Achtergrond
Het hoeft niet zo netjes
Tussen het water van de Binnenvestgracht en de Zijlsingel, ligt al tweehonderd jaar Begraafplaats Groenesteeg verscholen onder heel veel groen. Emeritus hoogleraar Lodewijk Kallenberg schreef er een boek over en gaf Mare een rondleiding. Samen met de huiskat.
Marleen van Wesel
woensdag 15 mei 2013
© Taco van der Eb

‘Zie je daar de grafzerk van de moeder van Vincent van Gogh? Die is nog geen twintig jaar oud’, vertelt Lodewijk Kallenberg, emeritus hoogleraar wiskunde, op begraafplaats Groenesteeg, waarover hij het boek Leidse Glorie schreef. ‘De originele steen is vernield nadat de begraafplaats in 1975 werd gesloten. De jeugd kon toen haar gang gaan. De natuur trouwens ook.’

Een ingezakte, half in de aarde verdwenen grafsteen illustreert het verval, maar veel stenen zijn inmiddels gerestaureerd en het gras wordt tegenwoordig gemaaid, drie keer per jaar, zodat narcissen en tulpen vrolijk kunnen woekeren. ‘Het hoeft ook weer niet te netjes’, vindt Kallenberg.

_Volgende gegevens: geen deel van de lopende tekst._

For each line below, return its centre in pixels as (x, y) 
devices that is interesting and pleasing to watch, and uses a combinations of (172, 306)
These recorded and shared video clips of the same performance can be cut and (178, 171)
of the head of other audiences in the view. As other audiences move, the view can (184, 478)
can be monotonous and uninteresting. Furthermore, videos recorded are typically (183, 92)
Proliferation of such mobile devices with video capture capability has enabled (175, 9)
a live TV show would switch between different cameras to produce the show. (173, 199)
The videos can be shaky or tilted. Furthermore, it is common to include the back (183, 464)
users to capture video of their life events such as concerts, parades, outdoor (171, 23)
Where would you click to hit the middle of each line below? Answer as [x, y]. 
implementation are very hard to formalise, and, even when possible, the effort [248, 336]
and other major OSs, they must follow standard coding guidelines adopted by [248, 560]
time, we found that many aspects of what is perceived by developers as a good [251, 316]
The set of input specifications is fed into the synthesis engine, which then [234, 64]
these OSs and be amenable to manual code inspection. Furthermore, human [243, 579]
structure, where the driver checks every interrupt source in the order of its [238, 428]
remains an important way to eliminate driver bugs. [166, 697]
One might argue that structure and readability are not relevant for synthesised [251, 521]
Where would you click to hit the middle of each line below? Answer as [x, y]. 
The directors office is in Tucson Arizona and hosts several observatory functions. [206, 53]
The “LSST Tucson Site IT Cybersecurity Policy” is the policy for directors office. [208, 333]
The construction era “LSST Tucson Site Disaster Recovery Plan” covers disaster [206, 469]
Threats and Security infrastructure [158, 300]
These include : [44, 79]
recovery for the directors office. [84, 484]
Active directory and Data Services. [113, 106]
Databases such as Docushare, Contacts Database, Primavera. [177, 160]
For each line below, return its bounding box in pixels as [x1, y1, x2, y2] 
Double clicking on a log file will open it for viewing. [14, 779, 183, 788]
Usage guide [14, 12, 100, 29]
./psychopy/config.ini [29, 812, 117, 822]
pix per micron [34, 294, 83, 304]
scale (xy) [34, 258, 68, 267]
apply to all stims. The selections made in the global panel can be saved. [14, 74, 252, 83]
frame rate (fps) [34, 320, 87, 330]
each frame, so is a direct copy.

Terwijl de schemering invalt, wandelt hij rustig verder, gevolgd door een zwarte kat. ‘De huiskat van de Groenesteeg’, stelt hij het dier voor. Kallenbergs boek gaat niet alleen over de illustere figuren die hier begraven liggen, maar ook over de reusachtige beuk en andere bomen en planten die van de monumentale dodenakker een fleurig park maken.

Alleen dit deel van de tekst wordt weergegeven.